Gazans kids battle cancer under a blockade

Children battling cancer who are unable to receive treatment due to the Gaza blockade took to the streets in Gaza, calling for entry permits to other countries like Israel, Jordan and Egypt.

An Israeli hospital where one in two cancer patients comes from Gaza is an oasis of hope for children suffering from the severe disease.

Among the lucky ones to receive treatment is four-year-old Mahmoud Abu Jarrad. He has had stomach cancer for four months. Another is Mohad Sarsawi Kheles. He is seven and he has relapsed three times in three years from leukemia.


“We get patients from Gaza every single day,” said Dr. Yoram Neumann, a pediatrician at the oncology unit in Sheba Medical Center. “They send us a fax, it’s usually a very short letter from the doctor in Gaza who asks to take care of this specific child… Usually we have to send a letter to the border so that the child will be allowed into the country.”

But most children with cancer never make it out of Gaza – like the hundreds who decided to protest in Gaza. Some were brought directly from the hospital, where shabby equipment, poor training and corruption means that many of them will die before the year is out.

“I’ve had blood cancer since I was small,”
said Fethie Dagmash, a cancer patient. “Those who don’t let us get the treatment we need in order to survive must be ashamed of what they do.

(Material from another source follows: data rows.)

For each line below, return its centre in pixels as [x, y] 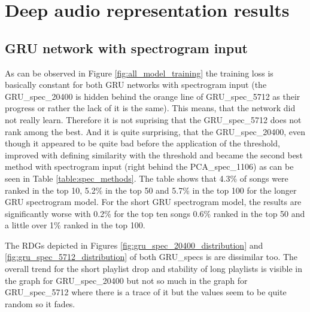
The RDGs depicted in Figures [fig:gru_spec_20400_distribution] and [134, 245]
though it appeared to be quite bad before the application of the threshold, [142, 143]
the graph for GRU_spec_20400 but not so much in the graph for [126, 280]
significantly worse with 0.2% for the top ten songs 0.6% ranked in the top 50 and [155, 213]
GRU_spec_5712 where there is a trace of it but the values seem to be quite [146, 292]
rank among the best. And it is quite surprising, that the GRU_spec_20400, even [155, 131]
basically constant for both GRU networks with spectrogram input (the [136, 85]
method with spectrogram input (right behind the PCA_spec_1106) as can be [149, 166]
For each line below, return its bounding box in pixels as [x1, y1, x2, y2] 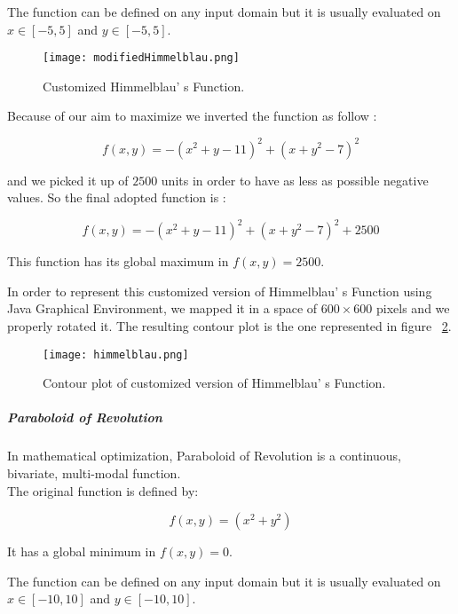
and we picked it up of [7, 170, 129, 189]
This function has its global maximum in [7, 252, 229, 271]
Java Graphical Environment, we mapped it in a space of [7, 299, 318, 318]
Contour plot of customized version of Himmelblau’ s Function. [43, 374, 386, 392]
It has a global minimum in [7, 542, 156, 561]
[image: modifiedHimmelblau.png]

For us to get hospital treatment requires great luck.”

In Gaza's largest hospital, chemotherapy is not available. The only real shot at survival for most cancer patients here is leaving Gaza for treatment abroad. But it can take weeks for Palestinian bureaucrats to organize referrals and for Israel to approve entry.

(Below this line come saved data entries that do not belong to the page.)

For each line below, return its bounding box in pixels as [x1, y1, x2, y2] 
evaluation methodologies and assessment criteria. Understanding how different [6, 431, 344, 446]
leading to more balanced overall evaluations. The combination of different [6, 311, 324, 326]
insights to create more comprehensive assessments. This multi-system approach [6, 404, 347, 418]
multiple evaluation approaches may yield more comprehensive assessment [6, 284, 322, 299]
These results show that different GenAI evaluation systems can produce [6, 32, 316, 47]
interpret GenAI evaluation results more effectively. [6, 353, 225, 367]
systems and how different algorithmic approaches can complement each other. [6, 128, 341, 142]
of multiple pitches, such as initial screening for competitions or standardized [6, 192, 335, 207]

Rawda Hamada died six month ago from cancer of the stomach. RT’s crew met her when she was trying desperately – but in vain – to get out of Gaza.

“The Israeli soldiers threw bombs with phosphorous under our balconies,” she told RT. “Soon after, my arm began to itch. I went to the hospital and they gave me some liniment. But the itch didn’t end. The borders are closed – this is the reason why I suffer.”

Last week Jerusalem announced it was easing the blockade on Gaza.

But it hasn’t improved the situation by much for those needing urgent specialist medical treatment.

Any day now a flotilla is due to set sail from Lebanon, via Cyprus, to Gaza. Organizers say their weapon against Israeli soldiers is cancer medication for the children in Gaza.

But the blockade is not the only thing to blame. Rivalry between Palestinian factions has brought accusations that Hamas, which governs Gaza, has been trying to score political points by preventing Gazans from getting treatment abroad.

“I think Hamas I trying to instigate a new crisis in Gaza,” Palestinian Minister of Health Fatahi Abu Magli told RT. “The official institutions that are to direct patients to special clinics are under Hamas control.”

Hamas rejects the accusations.

It’s difficult to know just how desperate the situation is in Gaza. Israeli doctors have been stopped from trying to help.

“We’ve been continuously asking for a permit to get into Gaza throughout the last two years, so we don’t really know what’s the actual situation, there is a problem of access of availability of medications,” claimed Dr. Zvi Bentwich, chairman of the Physicians for Human Rights Organization.

And as long as that problem continues, the chances of a child in Gaza overcoming cancer lessen. And each day a child spends in Gaza comes closer to it being his or her last.